In early July 2015 it was reported and later confirmed by Coutu that she would be curtailing her angel investing activities in favour of investing philanthropically in charitable endeavours in the future via Founders4Schools, a charity to improve the employability of young people. In 2017, Founders4Schools launched their work experience service for 16- to 24-year-olds, Workfinder. Workfinder is a TripAdvisor-style app to easily connect young people with fast-growing companies across the UK.

==Positions==
Coutu is the founder of Founders4Schools, Digital Boost,The ScaleUp Institute She serves as a non-executive board member of Phoenix plc, Raspberry Pi, Pearson plc.

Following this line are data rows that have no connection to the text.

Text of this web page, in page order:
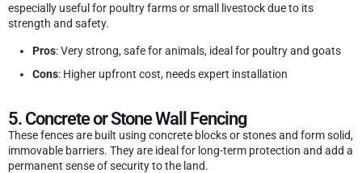
especially useful for poultry farms or small livestock due to its
strength and safety.
Pros: Very strong, safe for animals, ideal for poultry and goats
Cons: Higher upfront cost, needs expert installation
5. Concrete or Stone Wall Fencing
These fences are built using concrete blocks or stones and form solid,
immovable barriers. They are ideal for long-term protection and add a
permanent sense of security to the land.
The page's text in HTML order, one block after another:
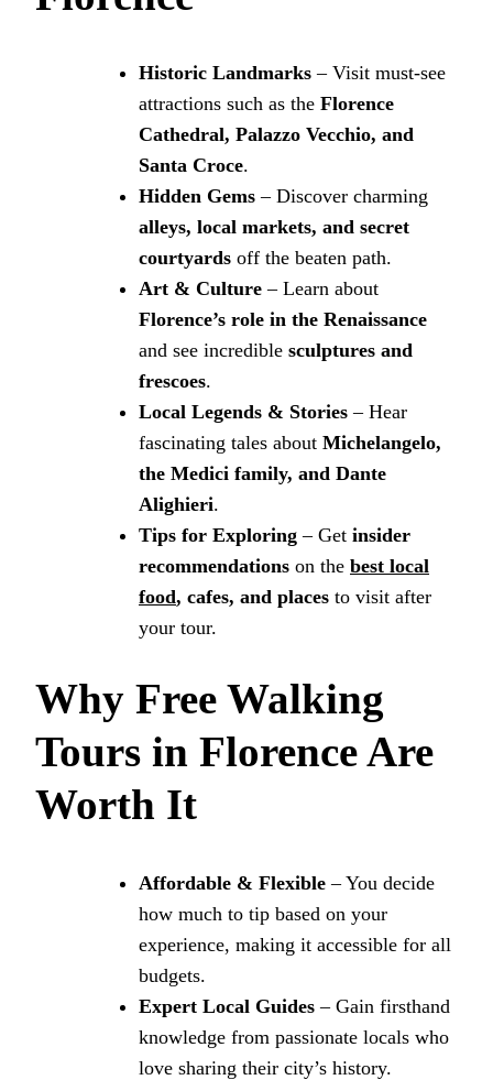
Historic Landmarks – Visit must-see
attractions such as the Florence
Cathedral, Palazzo Vecchio, and
Santa Croce.
Hidden Gems – Discover charming
alleys, local markets, and secret
courtyards off the beaten path.
Art & Culture – Learn about
Florence’s role in the Renaissance
and see incredible sculptures and
frescoes.
Local Legends & Stories – Hear
fascinating tales about Michelangelo,
the Medici family, and Dante
Alighieri.
Tips for Exploring – Get insider
recommendations on the best local
food, cafes, and places to visit after
your tour.
Why Free Walking
Tours in Florence Are
Worth It
Affordable & Flexible – You decide
how much to tip based on your
experience, making it accessible for all
budgets.
Expert Local Guides – Gain firsthand
knowledge from passionate locals who
love sharing their city’s history.
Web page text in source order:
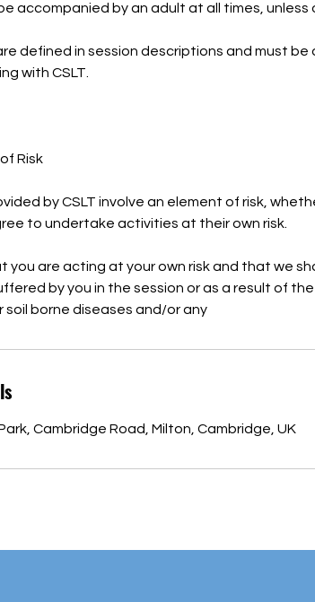
accompanied by an adult at all times, unless
defined in session descriptions and must
with CSLT.
Risk
by CSLT involve an element of risk,
to undertake activities at their own risk.
you are acting at your own risk and that we
by you in the session or as a result of
soil borne diseases and/or any
Cambridge Road, Milton, Cambridge, UK

Past positions include serving on the boards of LSEG, DCMS, Zoopla, New Energy Finance, & the Advisory Boards of LinkedIn, the University of Cambridge (Finance Board) and the Natural History Museum.

In February 2020, Coutu was announced as the David Goldman Visiting Professor of Innovation and Enterprise at Newcastle University.

==Accolades==
Coutu was appointed Commander of the Order of the British Empire in the 2013 New Year Honours for her services to entrepreneurship. In 2019, she was inducted into the BIMA (British Interactive Media Association) Hall of Fame and was the winner of the Veuve Clicquot Social Purpose Award. She was named Most Influential Woman in UK IT 2017, Barclay's Entrepreneur of the Year 2017, Top 50 inspiring women in Europe by the Management Today and Top Entrepreneur contributing to 'Queen and Country by Sunday Times Magazine. In July 2015 Computer Weekly named Coutu in the top ten most influential women in UK IT industry. In the same year she was ranked 29 on Wired's The 2015 WIRED 100.

==Philanthropy==
Coutu supports Founders4Schools, the King's Trust, Crick Institute, Cancer Research UK and serves on the Harvard Business School European Advisory Council.